(REQUIRED ACTION): Transcribe, starting at the line with "text mode as" and ending at the line with "了解计算机的工作原理，更好地理解和应用计算机；掌握计算机处理问题的 [133, 68]", every line of the material below exactly, but leave out the pictures and anything outside that span.

(GIVEN ENTRIES):
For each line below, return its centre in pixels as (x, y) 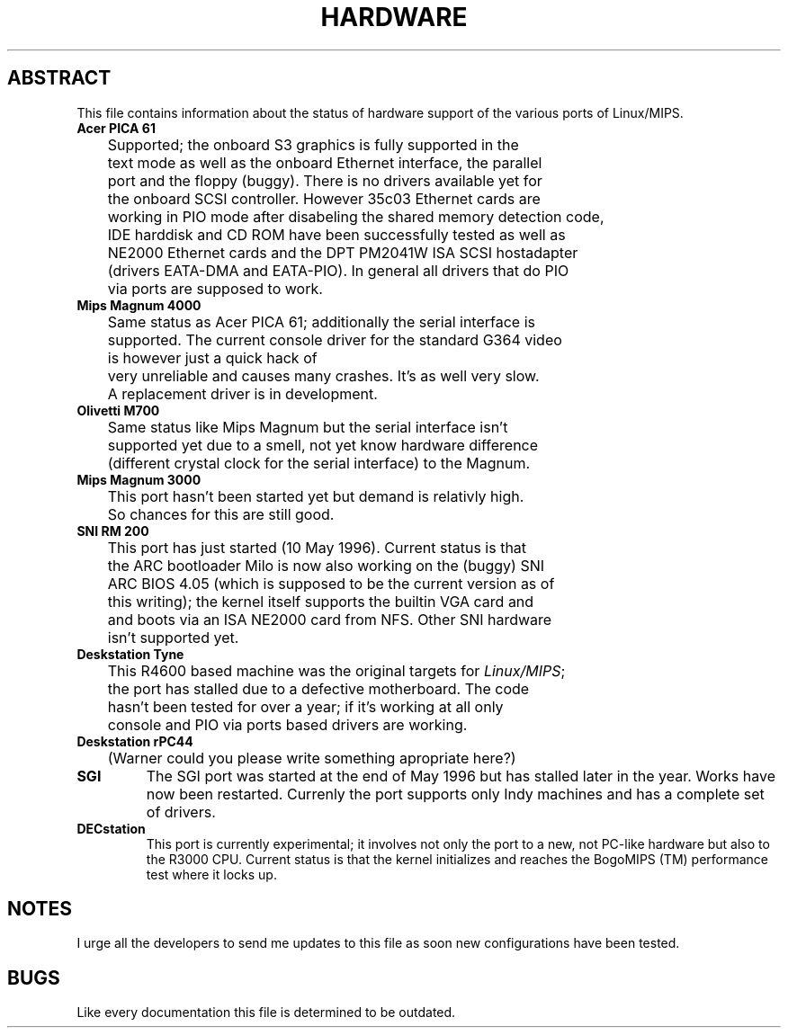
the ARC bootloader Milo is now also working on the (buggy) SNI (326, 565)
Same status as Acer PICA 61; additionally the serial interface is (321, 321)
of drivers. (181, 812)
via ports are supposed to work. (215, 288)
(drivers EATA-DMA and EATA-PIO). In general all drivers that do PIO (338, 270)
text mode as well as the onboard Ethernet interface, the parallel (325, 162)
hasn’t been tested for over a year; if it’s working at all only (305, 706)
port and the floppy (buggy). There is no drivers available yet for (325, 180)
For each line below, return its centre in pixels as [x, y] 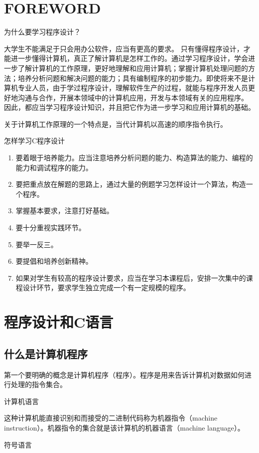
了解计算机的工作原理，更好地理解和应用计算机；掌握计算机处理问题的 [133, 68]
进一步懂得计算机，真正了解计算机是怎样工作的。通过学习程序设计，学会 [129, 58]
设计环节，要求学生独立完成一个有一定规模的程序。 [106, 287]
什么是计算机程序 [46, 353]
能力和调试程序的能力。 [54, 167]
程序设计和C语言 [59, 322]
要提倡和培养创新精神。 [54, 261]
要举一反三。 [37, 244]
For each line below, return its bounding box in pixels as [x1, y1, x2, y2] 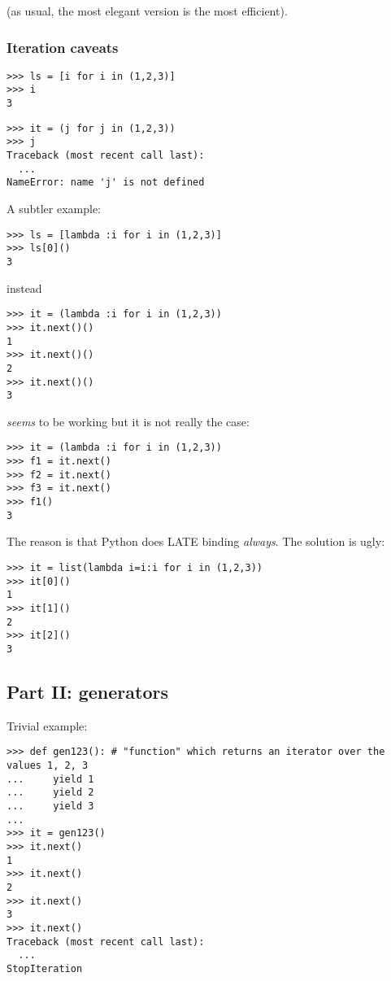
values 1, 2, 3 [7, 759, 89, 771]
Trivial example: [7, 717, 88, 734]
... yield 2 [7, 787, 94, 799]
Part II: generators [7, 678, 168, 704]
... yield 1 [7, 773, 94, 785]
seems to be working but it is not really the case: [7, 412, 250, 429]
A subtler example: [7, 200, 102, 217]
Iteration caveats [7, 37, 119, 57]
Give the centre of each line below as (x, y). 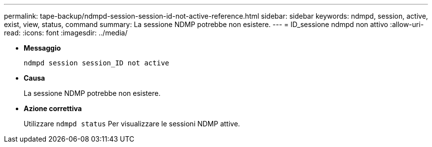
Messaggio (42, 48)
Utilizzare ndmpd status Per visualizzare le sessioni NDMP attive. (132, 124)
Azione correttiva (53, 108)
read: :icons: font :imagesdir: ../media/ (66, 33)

(RESULT OF THE TASK):
text mode as well as the onboard Ethernet interface, the parallel (325, 162)
hasn’t been tested for over a year; if it’s working at all only (305, 706)
port and the floppy (buggy). There is no drivers available yet for (325, 180)
For each line below, return its centre in pixels as [x, y] 
了解计算机的工作原理，更好地理解和应用计算机；掌握计算机处理问题的 [133, 68]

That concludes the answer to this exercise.